Был послан паж, доставили гроб. В девять часов вечера шестеро дворцовых стражников вынесли сосновый ящик в тенистый внутренний двор и погрузили его на запряженную ослами повозку, которой управлял сам доктор. Отъезд школьного учителя из дворца не привлек внимания никого, кроме маленькой птички, взволнованно порхавшей по крепостным валам.
Дорога к клинике была в плохом состоянии. Доктор откинулся назад и положил руку на крышку гроба, словно желая его поддержать. Пальцы коротко барабанили по доскам, казалось, бессознательно. Лицо было старательно непроницаемым.
В трех кварталах от клиники он свернул в узкую боковую улочку. Это был один из самых тяжелых моментов в его жизни. Доктор своими глазами видел пытки арквали, и с этим рывком поводьев он стал врагом Аркваля. Он подавил желание пустить ослов рысью.
Улица вела на юг, в ветхий квартал города рядом с портом. В конце концов тележка поехала по туннелю под более широким бульваром. Это была сырая, темная каменная труба, пропахшая мочой и плесенью. В самом ее центре доктор быстро огляделся, остановил тележку и прошептал молитву. Он протянул руку назад и откинул единственную защелку гроба.
Крышка открылась, и Эберзам Исик выпрямился. Он был одет в темную водонепроницаемую куртку и черную шерстяную шапочку — наряд симджанского рыбака. Прежде чем доктор успел что-либо сказать, он выбрался из гроба и спрыгнул на землю. Когда его ноги коснулись булыжников, он зарычал от боли.
— Осторожнее, парень! — прошипел доктор.
— Черт возьми, мое колено — не имеет значения, не имеет значения. — Исик, прихрамывая, подошел к доктору и пожал ему руку. — Своим выживанием я обязан тебе не меньше, чем Ошираму, — сказал он. — Если мы оба проживем достаточно долго, я постараюсь вернуть этот долг. А теперь уходи, друг мой.
— Я знал, что ты поправишься, — сказал доктор. — Я увидел бойца в твоих глазах. Но, Исик, золото...
— Вот, — сказал Исик, похлопывая по тяжелому мешочку у себя под курткой.
— А твое лекарство? Чай из кровавого корня?
— У меня есть все. Иди, иди. Да хранит тебя Рин.
На этот раз доктор действительно пустил ослов рысью. Эберзам Исик прижался к скользкой стене, наблюдая, как они исчезают. Две минуты, сказал он себе. Затем прогулка в порт с опущенной головой и неподвижным взглядом. Не слишком быстро, не слишком медленно. Он нащупал свое оружие. Стальные кастеты, скрытые лезвия. Эту битву он выиграет, ради своей убитой девочки.

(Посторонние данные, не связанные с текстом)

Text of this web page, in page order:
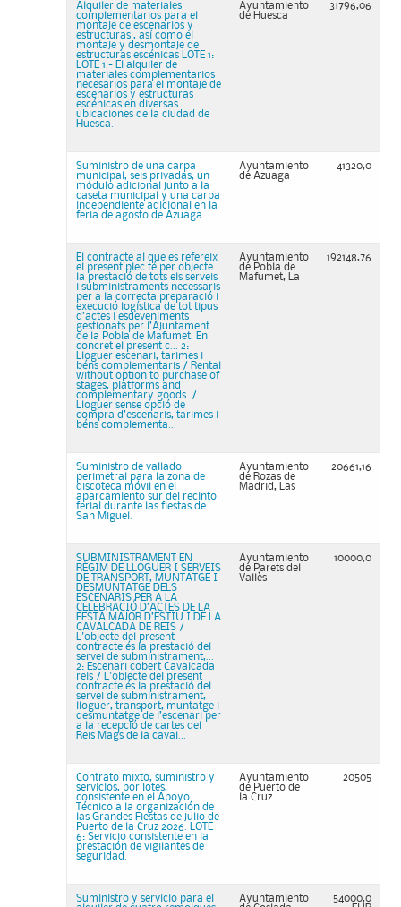
Alquiler de materiales
complementarios para el
montaje de escenarios y
estructuras , así como el
montaje y desmontaje de
estructuras escénicas LOTE 1:
LOTE 1.- El alquiler de
materiales complementarios
necesarios para el montaje de
escenarios y estructuras
escénicas en diversas
ubicaciones de la ciudad de
Huesca.
Ayuntamiento
de Huesca
31796,06
Suministro de una carpa
municipal, seis privadas, un
módulo adicional junto a la
caseta municipal y una carpa
independiente adicional en la
feria de agosto de Azuaga.
Ayuntamiento
de Azuaga
41320,0
El contracte al que es refereix
el present plec té per objecte
la prestació de tots els serveis
i subministraments necessaris
per a la correcta preparació i
execució logística de tot tipus
d’actes i esdeveniments
gestionats per l’Ajuntament
de la Pobla de Mafumet. En
concret el present c... 2:
Lloguer escenari, tarimes i
béns complementaris / Rental
without option to purchase of
stages, platforms and
complementary goods. /
Lloguer sense opció de
compra d’escenaris, tarimes i
béns complementa...
Ayuntamiento
de Pobla de
Mafumet, La
192148,76
Suministro de vallado
perimetral para la zona de
discoteca móvil en el
aparcamiento sur del recinto
ferial durante las fiestas de
San Miguel.
Ayuntamiento
de Rozas de
Madrid, Las
20661,16
SUBMINISTRAMENT EN
RÈGIM DE LLOGUER I SERVEIS
DE TRANSPORT, MUNTATGE I
DESMUNTATGE DELS
ESCENARIS PER A LA
CELEBRACIÓ D’ACTES DE LA
FESTA MAJOR D’ESTIU I DE LA
CAVALCADA DE REIS /
L'objecte del present
contracte és la prestació del
servei de subministrament,...
2: Escenari cobert Cavalcada
reis / L'objecte del present
contracte és la prestació del
servei de subministrament,
lloguer, transport, muntatge i
desmuntatge de l’escenari per
a la recepció de cartes del
Reis Mags de la caval...
Ayuntamiento
de Parets del
Vallès
10000,0
Contrato mixto, suministro y
servicios, por lotes,
consistente en el Apoyo
Técnico a la organización de
las Grandes Fiestas de julio de
Puerto de la Cruz 2026. LOTE
6: Servicio consistente en la
prestación de vigilantes de
seguridad.
Ayuntamiento
de Puerto de
la Cruz
20505
Suministro y servicio para el
Ayuntamiento
54000,0
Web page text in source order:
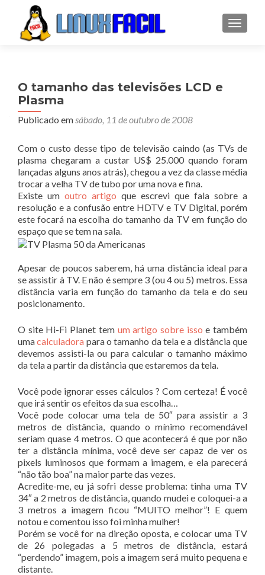
O tamanho das televisões LCD e
Plasma
Publicado emsábado, 11 de outubro de 2008
Com o custo desse tipo de televisão caindo (as TVs de
plasma chegaram a custar US$ 25.000 quando foram
lançadas alguns anos atrás), chegou a vez da classe média
trocar a velha TV de tubo por uma nova e fina.
Existe um outro artigo que escrevi que fala sobre a
resolução e a confusão entre HDTV e TV Digital, porém
este focará na escolha do tamanho da TV em função do
espaço que se tem na sala.
Apesar de poucos saberem, há uma distância ideal para
se assistir à TV. E não é sempre 3 (ou 4 ou 5) metros. Essa
distância varia em função do tamanho da tela e do seu
posicionamento.
O site Hi-Fi Planet tem um artigo sobre isso e também
umacalculadora para o tamanho da tela e a distância que
devemos assisti-la ou para calcular o tamanho máximo
da tela a partir da distância que estaremos da tela.
Você pode ignorar esses cálculos ? Com certeza! É você
que irá sentir os efeitos da sua escolha…
Você pode colocar uma tela de 50″ para assistir a 3
metros de distância, quando o mínimo recomendável
seriam quase 4 metros. O que acontecerá é que por não
ter a distância mínima, você deve ser capaz de ver os
pixels luminosos que formam a imagem, e ela parecerá
“não tão boa” na maior parte das vezes.
Acredite-me, eu já sofri desse problema: tinha uma TV
34″ a 2 metros de distância, quando mudei e coloquei-a a
3 metros a imagem ficou “MUITO melhor”! E quem
notou e comentou isso foi minha mulher!
Porém se você for na direção oposta, e colocar uma TV
de 26 polegadas a 5 metros de distância, estará
“perdendo” imagem, pois a imagem será muito pequena e
distante.
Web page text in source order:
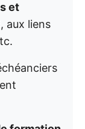
et
aux liens
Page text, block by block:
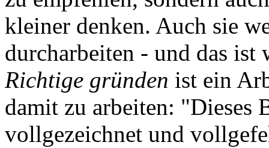
kleiner denken. Auch sie
durcharbeiten - und das
Richtige gründen ist ein
damit zu arbeiten: "Dieses
vollgezeichnet und
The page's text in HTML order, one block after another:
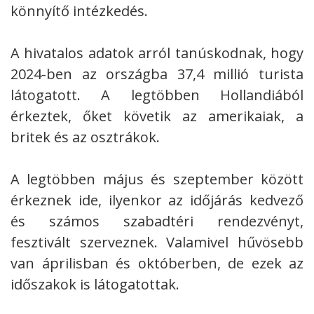
könnyítő intézkedés.
A hivatalos adatok arról tanúskodnak, hogy
2024-ben az országba 37,4 millió turista
látogatott. A legtöbben Hollandiából
érkeztek, őket követik az amerikaiak, a
britek és az osztrákok.
A legtöbben május és szeptember között
érkeznek ide, ilyenkor az időjárás kedvező
és számos szabadtéri rendezvényt,
fesztivált szerveznek. Valamivel hűvösebb
van áprilisban és októberben, de ezek az
időszakok is látogatottak.
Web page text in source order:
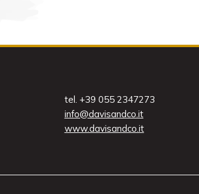
tel. +39 055 2347273
info@davisandco.it
www.davisandco.it
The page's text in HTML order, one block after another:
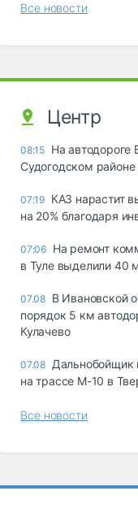
Все новости
Центр
08:15 На
Судогодском районе
07:19 КАЗ нарастит
на 20% благодаря
07:06 На ремонт
в Туле выделили 40
07.08 В Ивановской
порядок 5 км
Кулачево
07.08 Дальнобойщик
на трассе М-10 в
Все новости

Он потер лицо и обнаружил, что оно ему незнакомо. Густая борода, никаких бакенбард. Еще один слой маскировки. Оширам — хороший человек, подумал Исик. Он сделал все возможное, чтобы осознать опасность, грозящую его острову. Но он все еще был невинным человеком, гражданским до мозга костей. Он и представить себе не мог, до какой степени Тайный Кулак контролировал улицы его столицы. Люди Отта работали в Симдже уже сорок лет. Они наверняка купили всех, кого можно было купить, и убили многих, кого нельзя было купить. И любой шпион, прошедший подготовку в Этерхорде, узнал бы Исика с первого взгляда.

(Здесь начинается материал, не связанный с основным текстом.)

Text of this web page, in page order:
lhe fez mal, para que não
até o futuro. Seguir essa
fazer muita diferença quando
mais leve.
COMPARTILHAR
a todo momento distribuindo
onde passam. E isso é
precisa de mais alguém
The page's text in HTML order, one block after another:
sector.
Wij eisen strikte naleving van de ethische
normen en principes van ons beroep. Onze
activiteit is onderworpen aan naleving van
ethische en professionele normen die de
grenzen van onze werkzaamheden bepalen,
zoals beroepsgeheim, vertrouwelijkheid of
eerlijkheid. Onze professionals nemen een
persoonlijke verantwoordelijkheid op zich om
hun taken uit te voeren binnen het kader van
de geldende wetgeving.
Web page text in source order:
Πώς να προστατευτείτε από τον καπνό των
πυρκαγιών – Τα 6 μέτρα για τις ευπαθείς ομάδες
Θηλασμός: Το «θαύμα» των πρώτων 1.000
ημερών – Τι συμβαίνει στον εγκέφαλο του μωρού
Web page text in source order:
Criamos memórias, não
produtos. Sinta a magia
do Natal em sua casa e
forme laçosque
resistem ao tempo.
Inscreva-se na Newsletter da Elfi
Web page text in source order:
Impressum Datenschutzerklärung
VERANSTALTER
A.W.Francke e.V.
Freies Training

Он подумал о старом школьном учителе, старом, но живом, которого прошлой ночью увезли в ту же башню, где выздоравливал сам Исик. Как долго им придется держать беднягу там?
Он вышел из туннеля, намочив ботинки в лужах, которых не мог видеть. Его колено все еще болело, и он спросил себя, причинил ли ему этот прыжок долговременный вред. Больше никаких драматических поступков. Ты старик, дурак.